▶ _DESCRIPTION OF THE TASK_
In your copy of the data below, reproduce every entry exactly and omit the pictures.

▶ _GIVEN ENTRIES_

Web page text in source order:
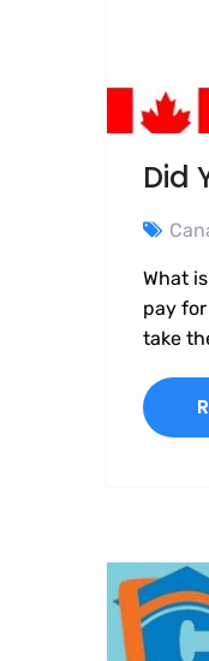
Did
What
pay
take
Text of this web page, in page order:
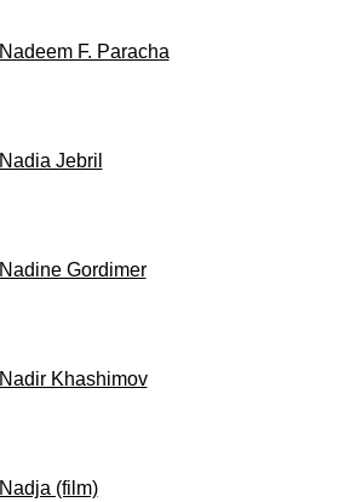
Nadeem F. Paracha
Nadia Jebril
Nadine Gordimer
Nadir Khashimov
Nadja (film)
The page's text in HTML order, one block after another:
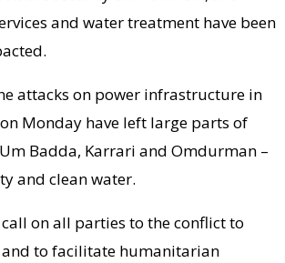
and water treatment have been
attacks on power infrastructure in
Monday have left large parts of
Badda, Karrari and Omdurman –
and clean water.
call on all parties to the conflict to
to facilitate humanitarian
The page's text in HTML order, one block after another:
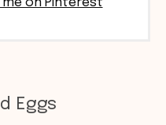
on Pinterest
Eggs
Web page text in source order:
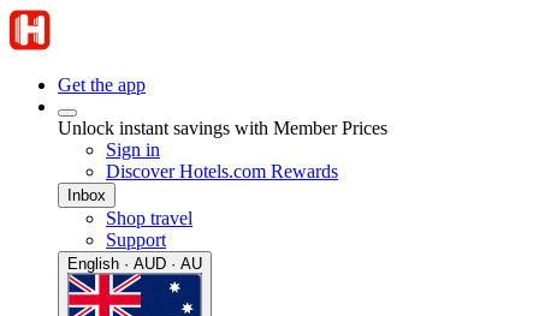
Get the app
Unlock instant savings with Member Prices
Sign in
Discover Hotels.com Rewards
Inbox
Shop travel
Support
English · AUD · AU
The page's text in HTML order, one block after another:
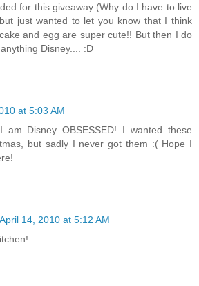
for this giveaway (Why do I have to live
just wanted to let you know that I think
and egg are super cute!! But then I do
Disney.... :D
at 5:03 AM
am Disney OBSESSED! I wanted these
but sadly I never got them :( Hope I
April 14, 2010 at 5:12 AM
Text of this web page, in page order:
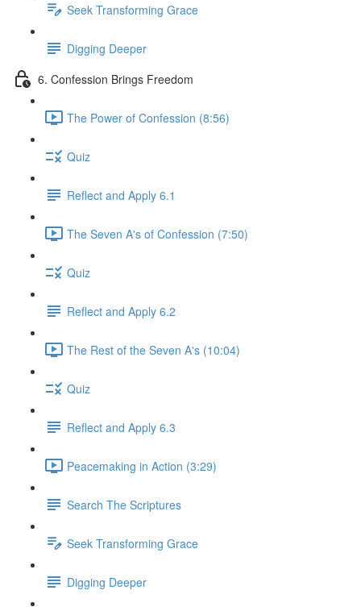
Seek Transforming Grace
Digging Deeper
6. Confession Brings Freedom
The Power of Confession (8:56)
Quiz
Reflect and Apply 6.1
The Seven A's of Confession (7:50)
Quiz
Reflect and Apply 6.2
The Rest of the Seven A's (10:04)
Quiz
Reflect and Apply 6.3
Peacemaking in Action (3:29)
Search The Scriptures
Seek Transforming Grace
Digging Deeper
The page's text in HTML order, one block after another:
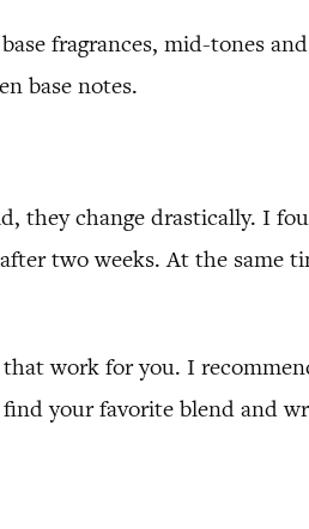
fragrances, mid-tones
base notes.
they change drastically. I
two weeks. At the same
work for you. I
your favorite blend and
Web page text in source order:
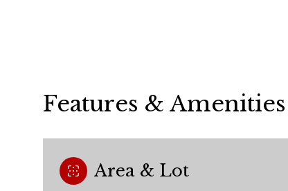
Features & Amenities
Area & Lot

▶ _WRITTEN RESPONSE_
Web page text in source order:
Did
What
pay
take
Text of this web page, in page order:
Nadeem F. Paracha
Nadia Jebril
Nadine Gordimer
Nadir Khashimov
Nadja (film)
The page's text in HTML order, one block after another:
and water treatment have been
attacks on power infrastructure in
Monday have left large parts of
Badda, Karrari and Omdurman –
and clean water.
call on all parties to the conflict to
to facilitate humanitarian
The page's text in HTML order, one block after another:
on Pinterest
Eggs
Web page text in source order:
Get the app
Unlock instant savings with Member Prices
Sign in
Discover Hotels.com Rewards
Inbox
Shop travel
Support
English · AUD · AU
The page's text in HTML order, one block after another:
for this giveaway (Why do I have to live
just wanted to let you know that I think
and egg are super cute!! But then I do
Disney.... :D
at 5:03 AM
am Disney OBSESSED! I wanted these
but sadly I never got them :( Hope I
April 14, 2010 at 5:12 AM
Text of this web page, in page order:
Seek Transforming Grace
Digging Deeper
6. Confession Brings Freedom
The Power of Confession (8:56)
Quiz
Reflect and Apply 6.1
The Seven A's of Confession (7:50)
Quiz
Reflect and Apply 6.2
The Rest of the Seven A's (10:04)
Quiz
Reflect and Apply 6.3
Peacemaking in Action (3:29)
Search The Scriptures
Seek Transforming Grace
Digging Deeper
The page's text in HTML order, one block after another:
fragrances, mid-tones
base notes.
they change drastically. I
two weeks. At the same
work for you. I
your favorite blend and
Web page text in source order:
Features & Amenities
Area & Lot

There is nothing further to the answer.